To setup the system for this form of generalization training, click the GenTrain button in the ControlPanel. This loads the objrec_train1.wts.gz weights, sets the epoch counter to 40 to get it to train for 10 epochs up to the 50 epoch stopping point, and sets the environment generation to be of the form described above. Once you do this, you can just do Train Init and NOT initialize the weights, followed by Train Run. This should just take a few minutes, depending on your computer, but you can bypass this step by doing LoadWeights and selecting the objrec_train2.wts.gz file.
After the network is trained, you can then run the testing (Test Init, Test Run) as before, or just load the test data from objrec_test2.tst.dat.

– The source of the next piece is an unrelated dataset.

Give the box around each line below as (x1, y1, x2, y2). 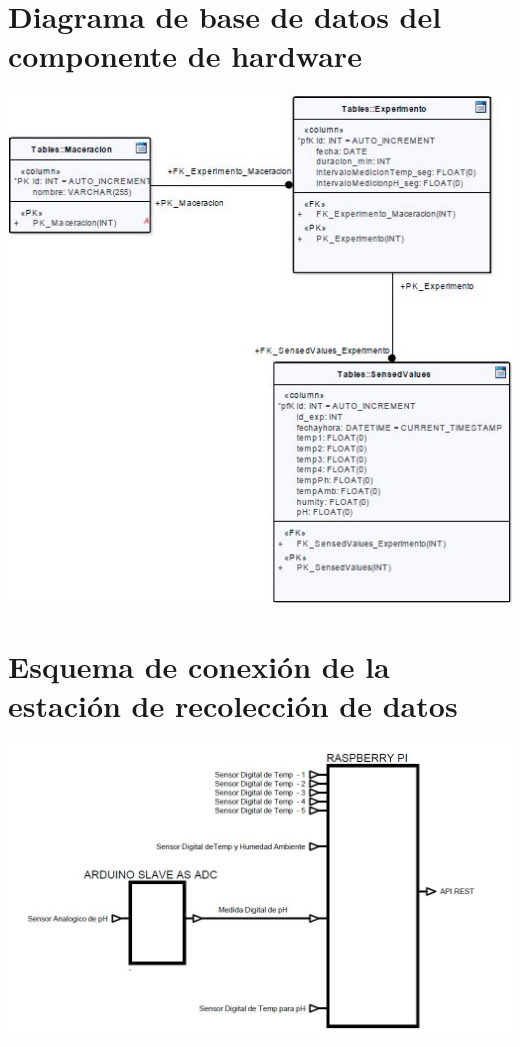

The results show that the network got around 80% correct (20% error) on average across the new 18 and 19 patterns. This is given training on only 6% of the space, suggesting that the network has learned generalized invariance transforms that can be applied to novel objects. Given the restriction of learning to the IT and Output pathways, we can be certain that no additional learning in lower pathways had to be done to encode these novel objects.

To summarize, these generalization results demonstrate that the hierarchical series of representations can operate effectively on novel stimuli, as long as these stimuli possess structural features in common with other familiar objects. The network has learned to represent combinations of these features in terms of increasingly complex combinations that are also increasingly spatially invariant. In the present case, we have facilitated generalization by ensuring that the novel objects are built out of the same line features as the other objects. Although we expect that natural objects also share a vocabulary of complex features, and that learning would discover and exploit them to achieve a similarly generalizable invariance mapping, this remains to be demonstrated for more realistic kinds of objects. One prediction that this model makes is that the generalization of the invariance mapping will likely be a function of featural similarity with known objects, so one might expect a continuum of generalization performance in people (and in a more elaborate model).

You may now close the project (use the window manager close button on the project window or File/Close Project menu item) and then open a new one, or just quit emergent entirely by doing Quit emergent menu option or clicking the close button on the root window.